Having a History

Having established that there is a non-absurd interpretation of talk about “essentially self-conscious” entities, we can go on to specify that these will be the entities we will say have a history and not just a past, where “history” refers to progressive changes in the entity’s self-constituting normative stance, attitude, identification, commitment. (Once again, “self-constituting” implies no magic bootstrapping from nothing, just that what the self-conscious entity takes to be the case contributes to its constitution; and “entity” is just an anaphoric reference to a previous mention.)

Brandom does not use second-nature talk, so he speaks of these entities as having a history instead of a nature.
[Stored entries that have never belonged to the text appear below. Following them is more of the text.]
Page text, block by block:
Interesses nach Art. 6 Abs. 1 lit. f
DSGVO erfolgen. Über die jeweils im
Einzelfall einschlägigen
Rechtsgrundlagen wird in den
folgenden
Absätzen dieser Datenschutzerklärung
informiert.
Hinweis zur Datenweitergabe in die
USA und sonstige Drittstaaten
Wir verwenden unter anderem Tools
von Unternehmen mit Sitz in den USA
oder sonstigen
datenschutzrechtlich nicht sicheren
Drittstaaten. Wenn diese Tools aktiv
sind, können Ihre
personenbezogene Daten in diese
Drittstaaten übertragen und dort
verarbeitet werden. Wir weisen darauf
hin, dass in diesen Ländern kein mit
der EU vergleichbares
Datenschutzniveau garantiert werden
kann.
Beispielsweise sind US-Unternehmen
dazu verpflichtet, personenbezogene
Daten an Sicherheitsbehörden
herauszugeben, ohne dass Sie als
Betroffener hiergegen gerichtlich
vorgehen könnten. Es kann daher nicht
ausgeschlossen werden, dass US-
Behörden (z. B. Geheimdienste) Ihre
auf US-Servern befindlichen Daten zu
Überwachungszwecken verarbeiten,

In a general context, I find it helpful to speak of second-natured things as having second nature as well as first nature; and of second nature as the sort of thing that intrinsically has a history, whereas a composite of first and second nature derivatively has a history.

This creates a nuancial difference in the identity of the entities Brandom and I respectively may be mentioning in this sort of context — his entities that have a history seem to be entirely constituted by what I am calling second nature, which would be a nonempirical normative status, whereas mine at least could also be the larger wholes that include a first-nature empirical “me” with factual characteristics as well as a transcendental “I” indexing second-nature commitments in a unity of apperception.
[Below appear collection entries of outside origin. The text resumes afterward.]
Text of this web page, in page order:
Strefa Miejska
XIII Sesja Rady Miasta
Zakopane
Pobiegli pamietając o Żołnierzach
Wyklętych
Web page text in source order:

An entity that has a history and no first nature would be just whatever entity we associate with the second-nature commitments in question, whereas an entity that has a history and a first nature would be associated with both a “historical” second nature and an “unhistorical” first nature. In any given case, I think it is important to be clear which of these is at issue.
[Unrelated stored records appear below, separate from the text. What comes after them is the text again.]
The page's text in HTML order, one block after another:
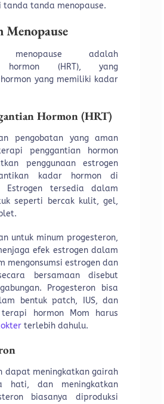
tanda tanda menopause.
Menopause
menopause adalah
hormon (HRT), yang
yang memiliki kadar
Hormon (HRT)
pengobatan yang aman
penggantian hormon
penggunaan estrogen
kadar hormon di
Estrogen tersedia dalam
seperti bercak kulit, gel,
untuk minum progesteron,
efek estrogen dalam
mengonsumsi estrogen dan
bersamaan disebut
Progesteron bisa
bentuk patch, IUS, dan
hormon Mom harus
terlebih dahulu.
dapat meningkatkan gairah
hati, dan meningkatkan
biasanya diproduksi

My preferred variant — based on a strong concern to avoid implicit too-easy identification of empirical and transcendental subjectivity — imposes or brings to light additional burdens on the normative monism I have attributed to Brandom, which would aim to explain everything that needs to be preserved about the empirical, in terms of the transcendental. I believe this can be resolved in principle with a bit of added bookkeeping. (See also One, Many; Individuation; Empirical-Transcendental Doublet.)

Also, “history” is said in many ways. Aside from the transcendental-only sense discussed above, there is another in which I would want to say that nature too has a history (think of things like historical geology, evolution, and ecological succession); and that non-Whiggish history of human culture also has its place. See Aristotelian Matter; Historiography; Archaeology of Knowledge.)